- **About this exercise**: What you return should be the complete data below, word for word, with no pictures in it.

== Segment start ==

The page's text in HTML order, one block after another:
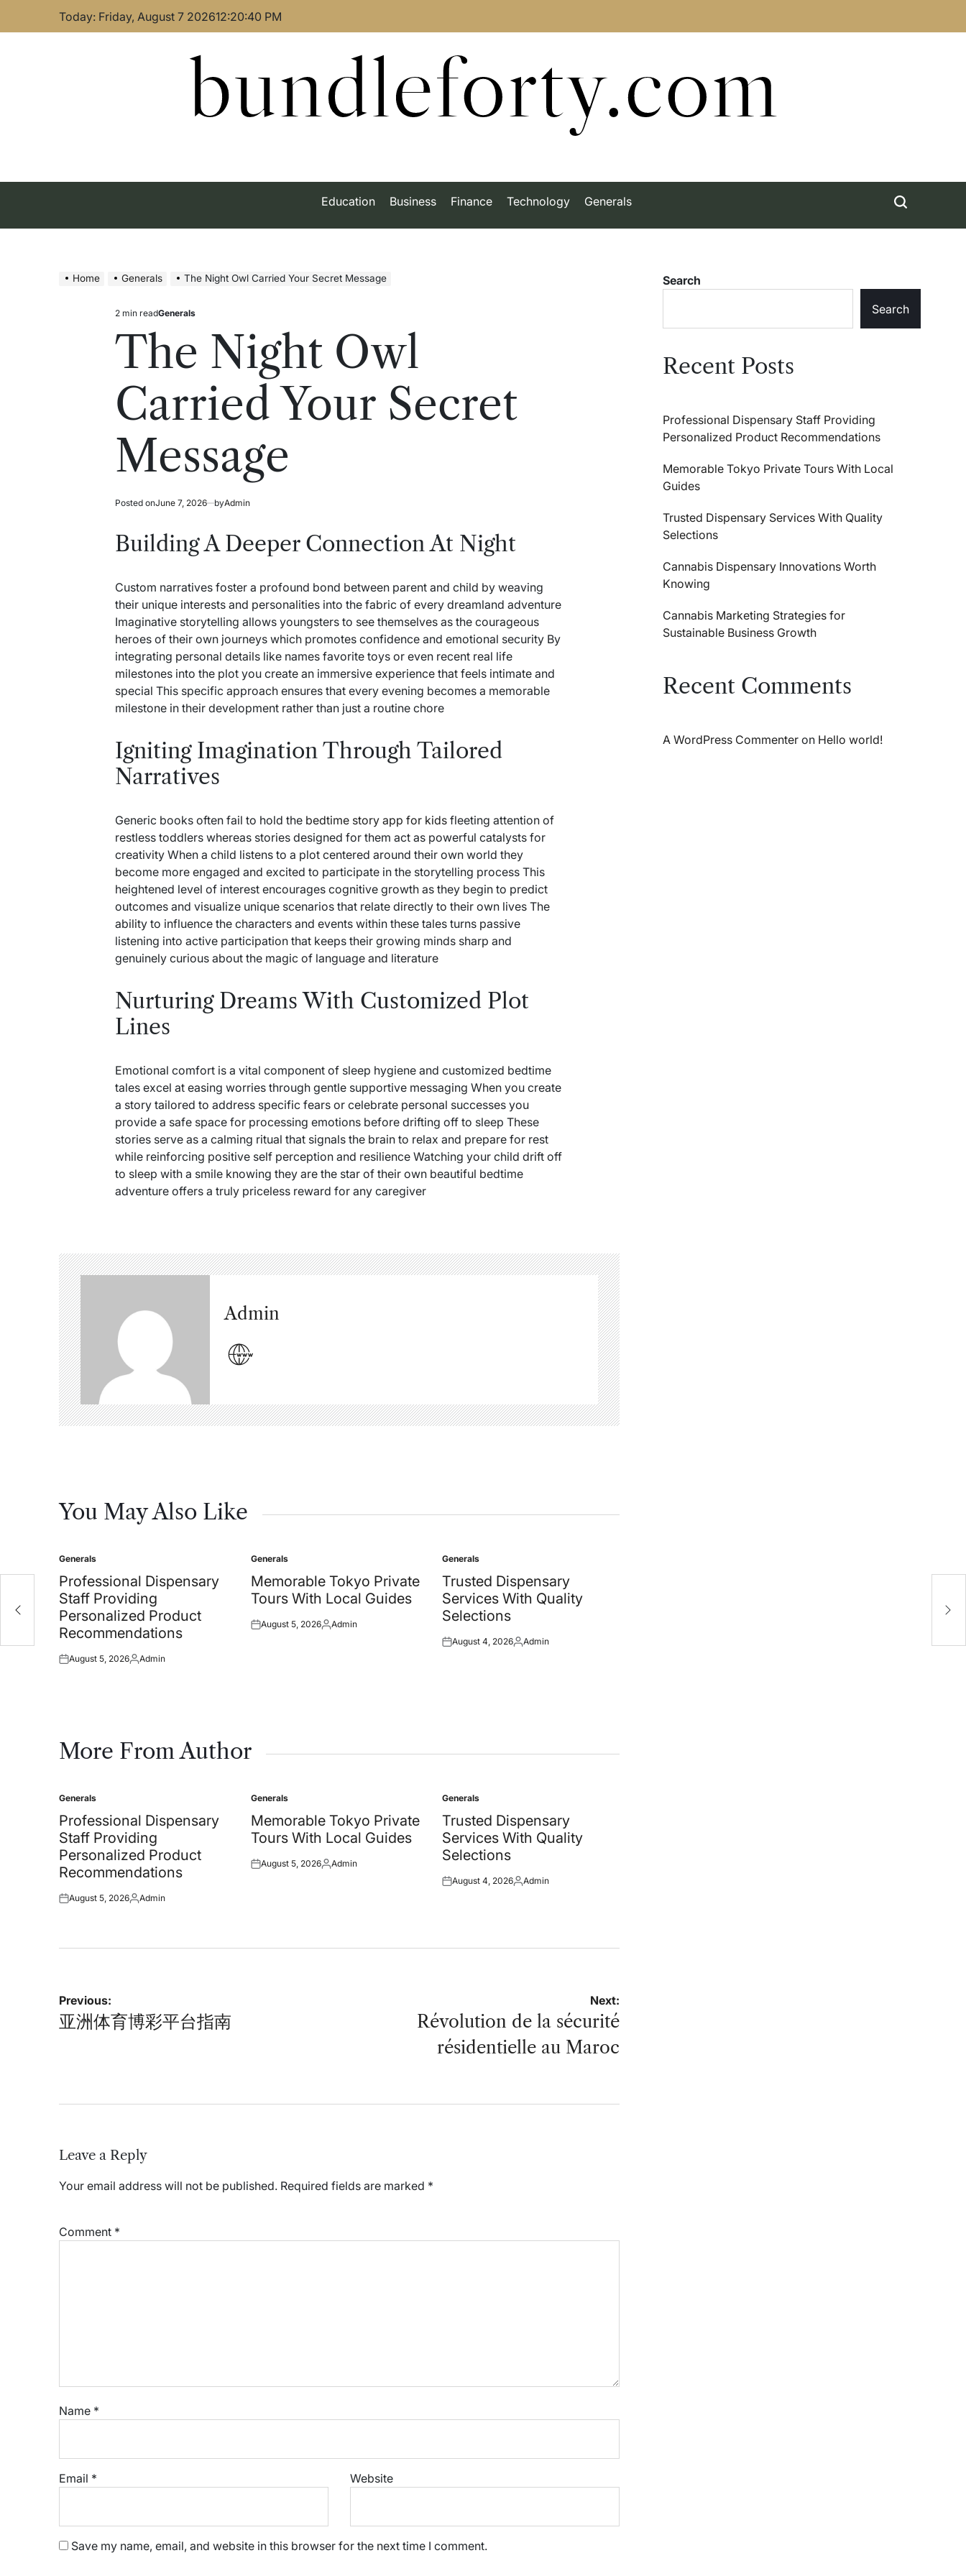
Today: Friday, August 7 202612:20:41 PM
bundleforty.com
Education Business Finance Technology Generals
Home Generals The Night Owl Carried Your Secret Message
Estimated
time
2 min readPosted
Generals
The Night Owl
Carried Your Secret
Message
Posted onJune 7, 2026 byAdmin
Building A Deeper Connection At Night
Custom narratives foster a profound bond between parent and child by weaving
their unique interests and personalities into the fabric of every dreamland adventure
Imaginative storytelling allows youngsters to see themselves as the courageous
heroes of their own journeys which promotes confidence and emotional security By
integrating personal details like names favorite toys or even recent real life
milestones into the plot you create an immersive experience that feels intimate and
special This specific approach ensures that every evening becomes a memorable
milestone in their development rather than just a routine chore
Igniting Imagination Through Tailored
Narratives
Generic books often fail to hold the bedtime story app for kids fleeting attention of
restless toddlers whereas stories designed for them act as powerful catalysts for
creativity When a child listens to a plot centered around their own world they
become more engaged and excited to participate in the storytelling process This
heightened level of interest encourages cognitive growth as they begin to predict
outcomes and visualize unique scenarios that relate directly to their own lives The
ability to influence the characters and events within these tales turns passive
listening into active participation that keeps their growing minds sharp and
genuinely curious about the magic of language and literature
Nurturing Dreams With Customized Plot
Lines
Emotional comfort is a vital component of sleep hygiene and customized bedtime
tales excel at easing worries through gentle supportive messaging When you create
a story tailored to address specific fears or celebrate personal successes you
provide a safe space for processing emotions before drifting off to sleep These
stories serve as a calming ritual that signals the brain to relax and prepare for rest
while reinforcing positive self perception and resilience Watching your child drift off
to sleep with a smile knowing they are the star of their own beautiful bedtime
adventure offers a truly priceless reward for any caregiver
Admin
You May Also Like
Posted
in
Generals
Professional Dispensary
Staff Providing
Personalized Product
Recommendations
Posted
August 5, 2026Posted
Admin
Posted
in
Generals
Memorable Tokyo Private
Tours With Local Guides
Posted
August 5, 2026Posted
Admin
Posted
in
Generals
Trusted Dispensary
Services With Quality
Selections
Posted
August 4, 2026Posted
Admin
More From Author
Posted
in
Generals
Professional Dispensary
Staff Providing
Personalized Product
Recommendations
Posted
August 5, 2026Posted
Admin
Posted
in
Generals
Memorable Tokyo Private
Tours With Local Guides
Posted
August 5, 2026Posted
Admin
Posted
in
Generals
Trusted Dispensary
Services With Quality
Selections
Posted
August 4, 2026Posted
Admin
Post
navigation
Previous:
亚洲体育博彩平台指南
Next:
Révolution de la sécurité
résidentielle au Maroc
Leave a Reply
Your email address will not be published. Required fields are marked *
Comment *
Name *
Email * Website
Save my name, email, and website in this browser for the next time I comment.
Search
Search
Recent Posts
Professional Dispensary Staff Providing
Personalized Product Recommendations
Memorable Tokyo Private Tours With Local
Guides
Trusted Dispensary Services With Quality
Selections
Cannabis Dispensary Innovations Worth
Knowing
Cannabis Marketing Strategies for
Sustainable Business Growth
Recent Comments
A WordPress Commenter on Hello world!

== Segment end ==

- **Task response**:
The page's text in HTML order, one block after another:
Today: Friday, August 7 202612:20:41 PM
bundleforty.com
Education Business Finance Technology Generals
Home Generals The Night Owl Carried Your Secret Message
Estimated
time
2 min readPosted
Generals
The Night Owl
Carried Your Secret
Message
Posted onJune 7, 2026 byAdmin
Building A Deeper Connection At Night
Custom narratives foster a profound bond between parent and child by weaving
their unique interests and personalities into the fabric of every dreamland adventure
Imaginative storytelling allows youngsters to see themselves as the courageous
heroes of their own journeys which promotes confidence and emotional security By
integrating personal details like names favorite toys or even recent real life
milestones into the plot you create an immersive experience that feels intimate and
special This specific approach ensures that every evening becomes a memorable
milestone in their development rather than just a routine chore
Igniting Imagination Through Tailored
Narratives
Generic books often fail to hold the bedtime story app for kids fleeting attention of
restless toddlers whereas stories designed for them act as powerful catalysts for
creativity When a child listens to a plot centered around their own world they
become more engaged and excited to participate in the storytelling process This
heightened level of interest encourages cognitive growth as they begin to predict
outcomes and visualize unique scenarios that relate directly to their own lives The
ability to influence the characters and events within these tales turns passive
listening into active participation that keeps their growing minds sharp and
genuinely curious about the magic of language and literature
Nurturing Dreams With Customized Plot
Lines
Emotional comfort is a vital component of sleep hygiene and customized bedtime
tales excel at easing worries through gentle supportive messaging When you create
a story tailored to address specific fears or celebrate personal successes you
provide a safe space for processing emotions before drifting off to sleep These
stories serve as a calming ritual that signals the brain to relax and prepare for rest
while reinforcing positive self perception and resilience Watching your child drift off
to sleep with a smile knowing they are the star of their own beautiful bedtime
adventure offers a truly priceless reward for any caregiver
Admin
You May Also Like
Posted
in
Generals
Professional Dispensary
Staff Providing
Personalized Product
Recommendations
Posted
August 5, 2026Posted
Admin
Posted
in
Generals
Memorable Tokyo Private
Tours With Local Guides
Posted
August 5, 2026Posted
Admin
Posted
in
Generals
Trusted Dispensary
Services With Quality
Selections
Posted
August 4, 2026Posted
Admin
More From Author
Posted
in
Generals
Professional Dispensary
Staff Providing
Personalized Product
Recommendations
Posted
August 5, 2026Posted
Admin
Posted
in
Generals
Memorable Tokyo Private
Tours With Local Guides
Posted
August 5, 2026Posted
Admin
Posted
in
Generals
Trusted Dispensary
Services With Quality
Selections
Posted
August 4, 2026Posted
Admin
Post
navigation
Previous:
亚洲体育博彩平台指南
Next:
Révolution de la sécurité
résidentielle au Maroc
Leave a Reply
Your email address will not be published. Required fields are marked *
Comment *
Name *
Email * Website
Save my name, email, and website in this browser for the next time I comment.
Search
Search
Recent Posts
Professional Dispensary Staff Providing
Personalized Product Recommendations
Memorable Tokyo Private Tours With Local
Guides
Trusted Dispensary Services With Quality
Selections
Cannabis Dispensary Innovations Worth
Knowing
Cannabis Marketing Strategies for
Sustainable Business Growth
Recent Comments
A WordPress Commenter on Hello world!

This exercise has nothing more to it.